Faced with a practical number-crunching problem, the modern practitioner must address a dilemma: Will my solution be better if I write custom software suitable for a commodity floating-point graphics processing unit (GPU) powerhouse, or should I wrap custom hardware logic with elegance and finesse around the same algorithm? This is not an easy decision: choose the former and deal with the fast, powerful, inexpensive, but also inflexible GPU hardware’s idiosyncratic instruction set; choose the latter if you prefer slower-clocked field-programmable gate array (FPGA) hardware to algorithmic requirements. In this paper, Cope et al. take a parametrized, systematic approach to this dilemma.

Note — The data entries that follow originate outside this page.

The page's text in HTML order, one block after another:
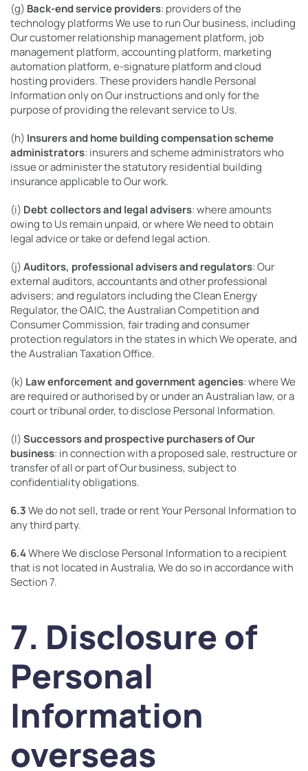
(g) Back-end service providers: providers of the
technology platforms We use to run Our business, including
Our customer relationship management platform, job
management platform, accounting platform, marketing
automation platform, e-signature platform and cloud
hosting providers. These providers handle Personal
Information only on Our instructions and only for the
purpose of providing the relevant service to Us.
(h) Insurers and home building compensation scheme
administrators: insurers and scheme administrators who
issue or administer the statutory residential building
insurance applicable to Our work.
(i) Debt collectors and legal advisers: where amounts
owing to Us remain unpaid, or where We need to obtain
legal advice or take or defend legal action.
(j)Auditors, professional advisers and regulators: Our
external auditors, accountants and other professional
advisers; and regulators including the Clean Energy
Regulator, the OAIC, the Australian Competition and
Consumer Commission, fair trading and consumer
protection regulators in the states in which We operate, and
the Australian Taxation Office.
(k) Law enforcement and government agencies: where We
are required or authorised by or under an Australian law, or a
court or tribunal order, to disclose Personal Information.
(l)Successors and prospective purchasers of Our
business: in connection with a proposed sale, restructure or
transfer of all or part of Our business, subject to
confidentiality obligations.
6.3We do not sell, trade or rent Your Personal Information to
any third party.
6.4Where We disclose Personal Information to a recipient
that is not located in Australia, We do so in accordance with
Section 7.
7. Disclosure of
Personal
Information
overseas
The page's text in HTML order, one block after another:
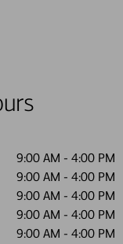
9:00 AM - 4:00 PM
9:00 AM - 4:00 PM
9:00 AM - 4:00 PM
9:00 AM - 4:00 PM
9:00 AM - 4:00 PM
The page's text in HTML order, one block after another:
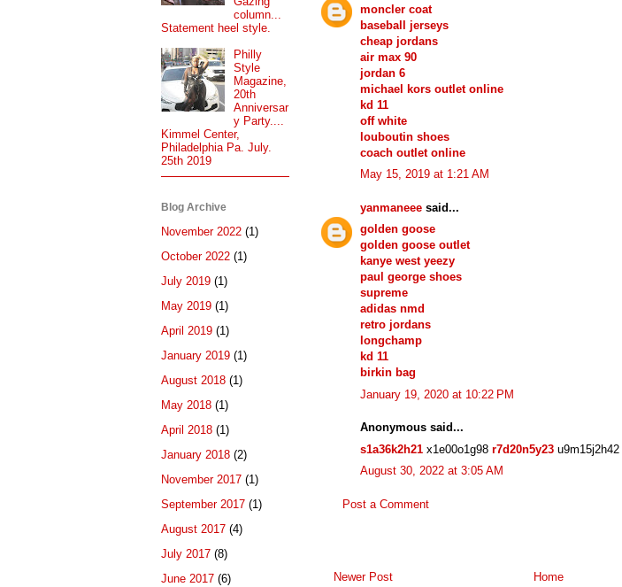
moncler coat
baseball jerseys
cheap jordans
air max 90
jordan 6
michael kors outlet online
kd 11
off white
louboutin shoes
coach outlet online
May 15, 2019 at 1:21 AM
yanmaneee said...
golden goose
golden goose outlet
kanye west yeezy
paul george shoes
supreme
adidas nmd
retro jordans
longchamp
kd 11
birkin bag
January 19, 2020 at 10:22 PM
Anonymous said...
s1a36k2h21 x1e00o1g98 r7d20n5y23 u9m15j2h42
August 30, 2022 at 3:05 AM
Post a Comment
Newer Post Home
column...
Statement heel style.
Philly
Style
Magazine,
20th
Anniversar
y Party....
Kimmel Center,
Philadelphia Pa. July.
25th 2019
Blog Archive
November 2022 (1)
October 2022 (1)
July 2019 (1)
May 2019 (1)
April 2019 (1)
January 2019 (1)
August 2018 (1)
May 2018 (1)
April 2018 (1)
January 2018 (2)
November 2017 (1)
September 2017 (1)
August 2017 (4)
July 2017 (8)
June 2017 (6)
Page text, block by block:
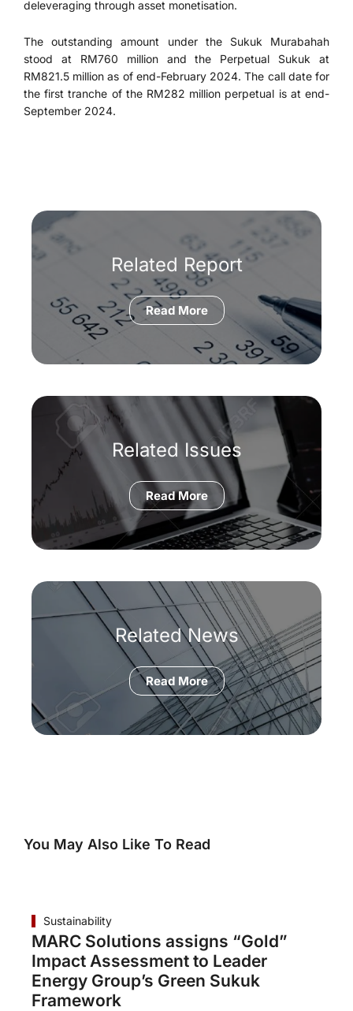
deleveraging through asset monetisation.
The outstanding amount under the Sukuk Murabahah
stood at RM760 million and the Perpetual Sukuk at
RM821.5 million as of end-February 2024. The call date for
the first tranche of the RM282 million perpetual is at end-
September 2024.
Related Report
Read More
Related Issues
Read More
Related News
Read More
You May Also Like To Read
Sustainability
MARC Solutions assigns “Gold”
Impact Assessment to Leader
Energy Group’s Green Sukuk
Framework
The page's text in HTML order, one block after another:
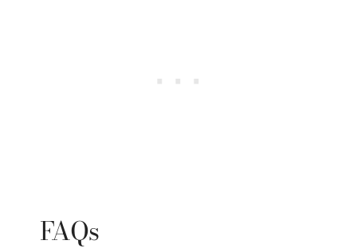
FAQs
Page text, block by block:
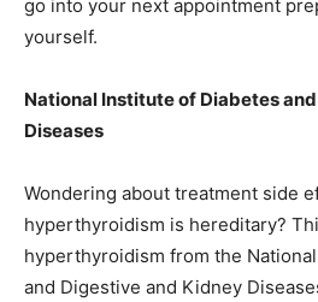
go into your next appointment
yourself.
National Institute of Diabetes
Diseases
Wondering about treatment side
hyperthyroidism is hereditary?
hyperthyroidism from the
and Digestive and Kidney
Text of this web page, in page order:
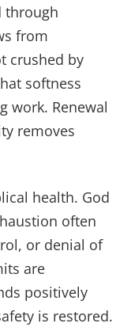
through
from
crushed by
softness
work. Renewal
removes
health. God
often
or denial of
are
positively
is restored.
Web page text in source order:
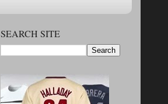
SEARCH SITE
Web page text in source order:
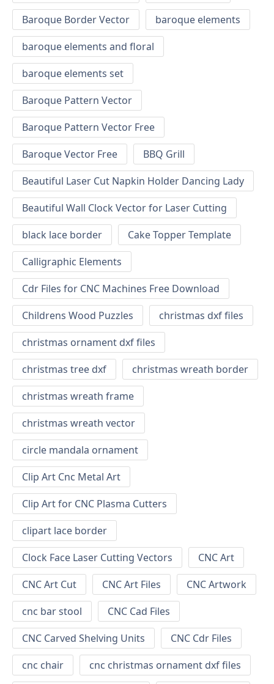
Baroque Border Vector
baroque elements
baroque elements and floral
baroque elements set
Baroque Pattern Vector
Baroque Pattern Vector Free
Baroque Vector Free
BBQ Grill
Beautiful Laser Cut Napkin Holder Dancing Lady
Beautiful Wall Clock Vector for Laser Cutting
black lace border
Cake Topper Template
Calligraphic Elements
Cdr Files for CNC Machines Free Download
Childrens Wood Puzzles
christmas dxf files
christmas ornament dxf files
christmas tree dxf
christmas wreath border
christmas wreath frame
christmas wreath vector
circle mandala ornament
Clip Art Cnc Metal Art
Clip Art for CNC Plasma Cutters
clipart lace border
Clock Face Laser Cutting Vectors
CNC Art
CNC Art Cut
CNC Art Files
CNC Artwork
cnc bar stool
CNC Cad Files
CNC Carved Shelving Units
CNC Cdr Files
cnc chair
cnc christmas ornament dxf files
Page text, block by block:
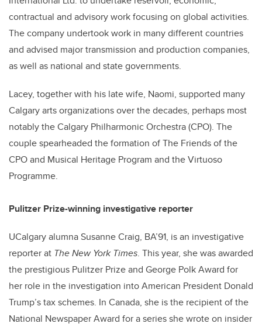
contractual and advisory work focusing on global activities.
The company undertook work in many different countries
and advised major transmission and production companies,
as well as national and state governments.
Lacey, together with his late wife, Naomi, supported many
Calgary arts organizations over the decades, perhaps most
notably the Calgary Philharmonic Orchestra (CPO). The
couple spearheaded the formation of The Friends of the
CPO and Musical Heritage Program and the Virtuoso
Programme.
Pulitzer Prize-winning investigative reporter
UCalgary alumna Susanne Craig, BA’91, is an investigative
reporter at The New York Times. This year, she was awarded
the prestigious Pulitzer Prize and George Polk Award for
her role in the investigation into American President Donald
Trump’s tax schemes. In Canada, she is the recipient of the
National Newspaper Award for a series she wrote on insider
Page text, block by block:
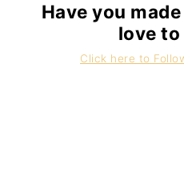
Have you
love
Click here to
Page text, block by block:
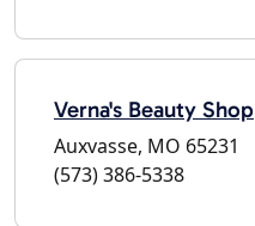
Verna's Beauty Shop
Auxvasse, MO 65231
(573) 386-5338
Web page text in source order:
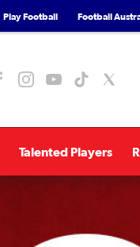
Play Football Football
Talented Players
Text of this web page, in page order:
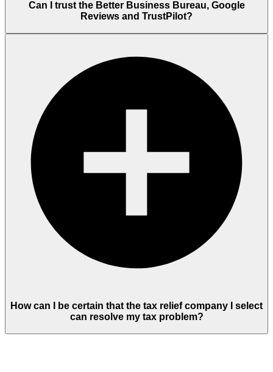
Can I trust the Better Business Bureau, Google
Reviews and TrustPilot?
How can I be certain that the tax relief company I select
can resolve my tax problem?
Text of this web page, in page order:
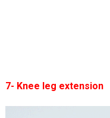
7- Knee leg extension
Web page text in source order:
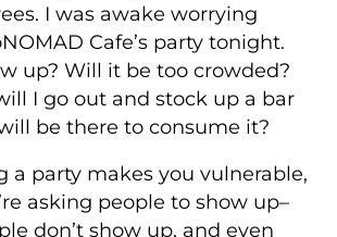
I was awake worrying
Cafe’s party tonight.
up? Will it be too crowded?
I go out and stock up a bar
be there to consume it?
a party makes you vulnerable,
asking people to show up–
don’t show up, and even
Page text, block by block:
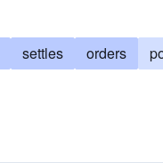
settles orders
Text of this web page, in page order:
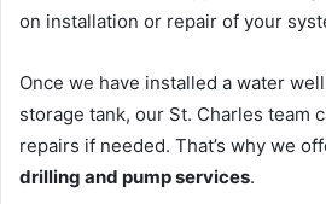
on installation or repair of your
Once we have installed a water
storage tank, our St. Charles team
repairs if needed. That’s why we
drilling and pump services.
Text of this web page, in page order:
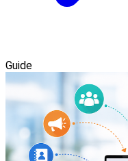
Guide
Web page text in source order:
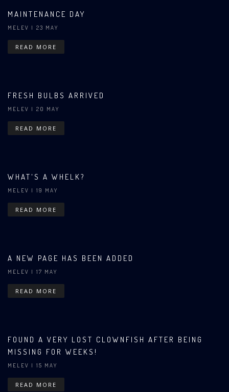
MAINTENANCE DAY
MELEV | 23 MAY
READ MORE
FRESH BULBS ARRIVED
MELEV | 20 MAY
READ MORE
WHAT'S A WHELK?
MELEV | 19 MAY
READ MORE
A NEW PAGE HAS BEEN ADDED
MELEV | 17 MAY
READ MORE
FOUND A VERY LOST CLOWNFISH AFTER BEING
MISSING FOR WEEKS!
MELEV | 15 MAY
READ MORE
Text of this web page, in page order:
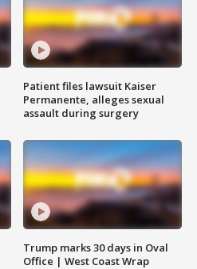
Patient files lawsuit Kaiser
Permanente, alleges sexual
assault during surgery
Trump marks 30 days in Oval
Office | West Coast Wrap
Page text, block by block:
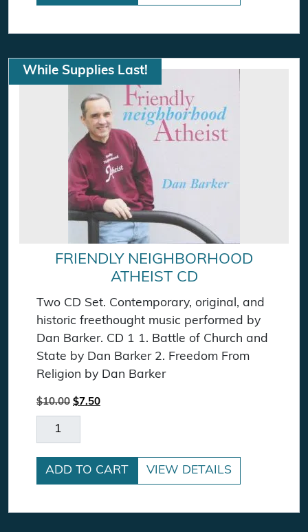
While Supplies Last!
FRIENDLY NEIGHBORHOOD
ATHEIST CD
Two CD Set. Contemporary, original, and
historic freethought music performed by
Dan Barker. CD 1 1. Battle of Church and
State by Dan Barker 2. Freedom From
Religion by Dan Barker
$10.00 Original price was: $10.00.
$7.50Current price is: $7.50.
Friendly Neighborhood Atheist CD quantity
ADD TO CART VIEW DETAILS
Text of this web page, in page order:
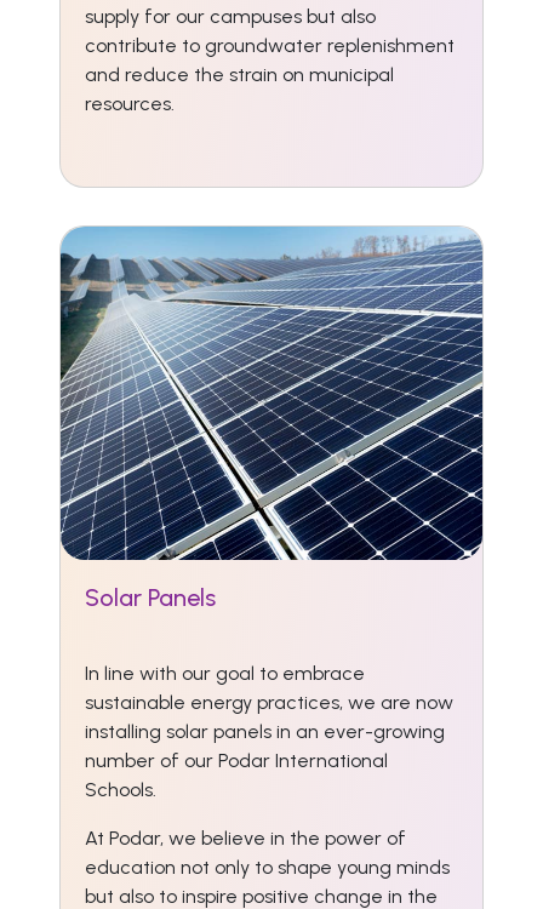
supply for our campuses but also
contribute to groundwater replenishment
and reduce the strain on municipal
resources.
Solar Panels
In line with our goal to embrace
sustainable energy practices, we are now
installing solar panels in an ever-growing
number of our Podar International
Schools.
At Podar, we believe in the power of
education not only to shape young minds
but also to inspire positive change in the
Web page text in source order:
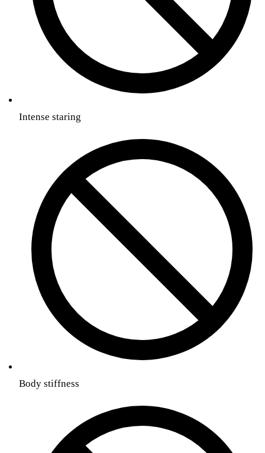
Intense staring
Body stiffness
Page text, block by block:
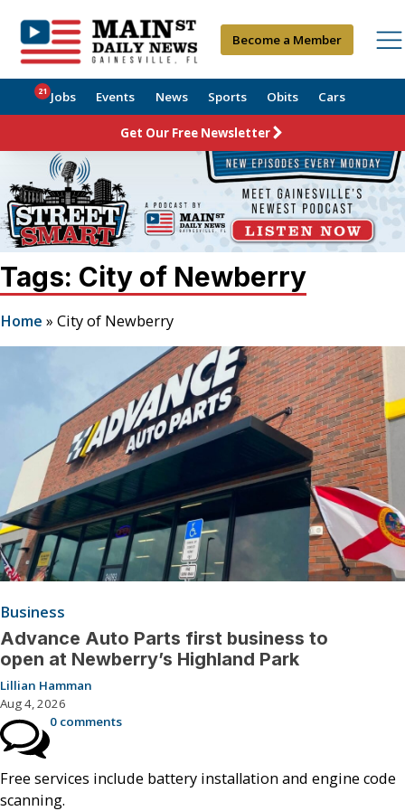
Become a Member
Jobs
21 Events News Sports Obits Cars
Get Our Free Newsletter
Tags: City of Newberry
Home » City of Newberry
Business
Advance Auto Parts first business to
open at Newberry’s Highland Park
Lillian Hamman
Aug 4, 2026
0 comments
Free services include battery installation and engine code
scanning.
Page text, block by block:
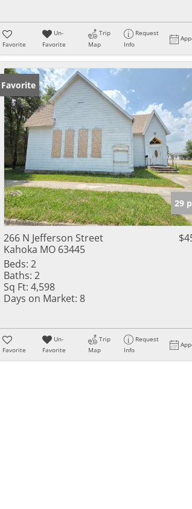
Favorite
Un-
Favorite
Trip
Map
Request
Info
Favorite
29
266 N Jefferson Street
Kahoka MO 63445
Beds: 2
Baths: 2
Sq Ft: 4,598
Days on Market: 8
Favorite
Un-
Favorite
Trip
Map
Request
Info
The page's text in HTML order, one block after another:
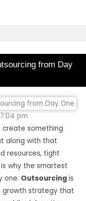
from Day
7:04 pm
create something
along with that
resources, tight
why the smartest
one. Outsourcing is
growth strategy that
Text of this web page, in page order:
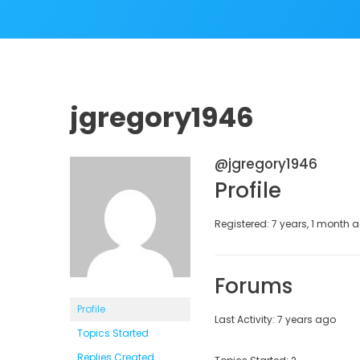
jgregory1946
Profile
Topics Started
Replies Created
@jgregory1946
Profile
Registered: 7 years, 1 month
Forums
Last Activity: 7 years ago
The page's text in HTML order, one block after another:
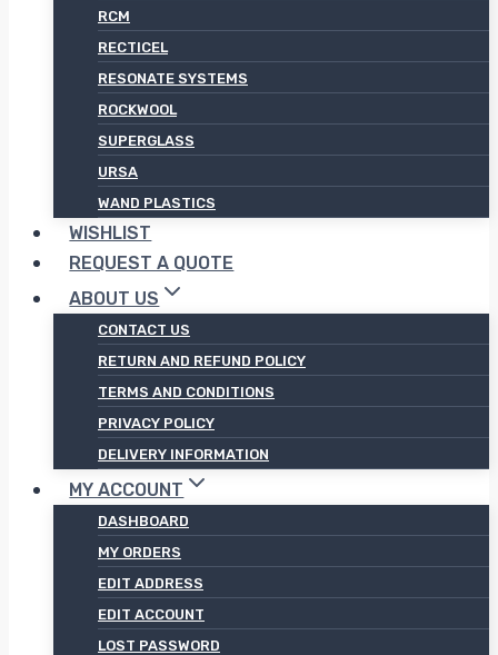
RCM
RECTICEL
RESONATE SYSTEMS
ROCKWOOL
SUPERGLASS
URSA
WAND PLASTICS
WISHLIST
REQUEST A QUOTE
ABOUT US
CONTACT US
RETURN AND REFUND POLICY
TERMS AND CONDITIONS
PRIVACY POLICY
DELIVERY INFORMATION
MY ACCOUNT
DASHBOARD
MY ORDERS
EDIT ADDRESS
EDIT ACCOUNT
LOST PASSWORD
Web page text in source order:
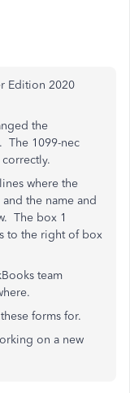
Edition 2020
the
The 1099-nec
where the
the name and
The box 1
to the right of box
team
forms for.
on a new
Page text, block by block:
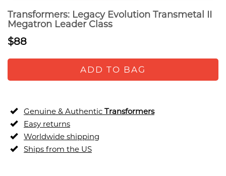
Transformers: Legacy Evolution Transmetal II
Megatron Leader Class
$88
ADD TO BAG
Genuine & Authentic Transformers
Easy returns
Worldwide shipping
Ships from the US
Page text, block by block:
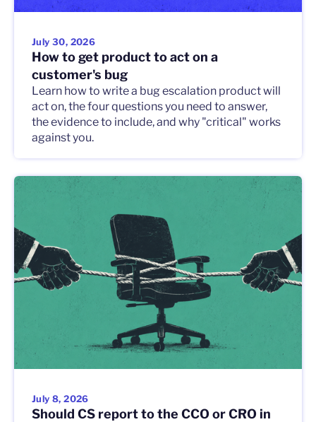
July 30, 2026
How to get product to act on a
customer's bug
Learn how to write a bug escalation product will
act on, the four questions you need to answer,
the evidence to include, and why "critical" works
against you.
July 8, 2026
Should CS report to the CCO or CRO in
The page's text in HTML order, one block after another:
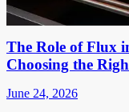
The Role of Flux
Choosing the
June 24, 2026
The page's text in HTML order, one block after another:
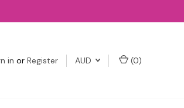
in or Register AUD (0)
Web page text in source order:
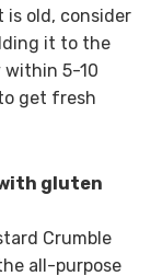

The classification factors are memory access requirements, arithmetic complexity, and data dependence, with each varying over limited semi-quantitative ranges. Oversimplifying the results, reconfigurable hardware logic shows eclectic adaptability to different problem categories, demonstrating competitive throughput across experimental cases that is bracketed within a relatively small range. On the other hand, commodity GPU throughput varies: it excels where the nature of the problem can exploit hardware architecture and it fails elsewhere. The paper analytically and quantitatively describes what makes commodity GPUs better or worse than FPGAs.
The paper focuses excessively on commodity GPU hardware, which is already past its prime, having succumbed to marketplace competition. Nevertheless, this work’s solid approach and method, if perhaps not all of the included details, are valid.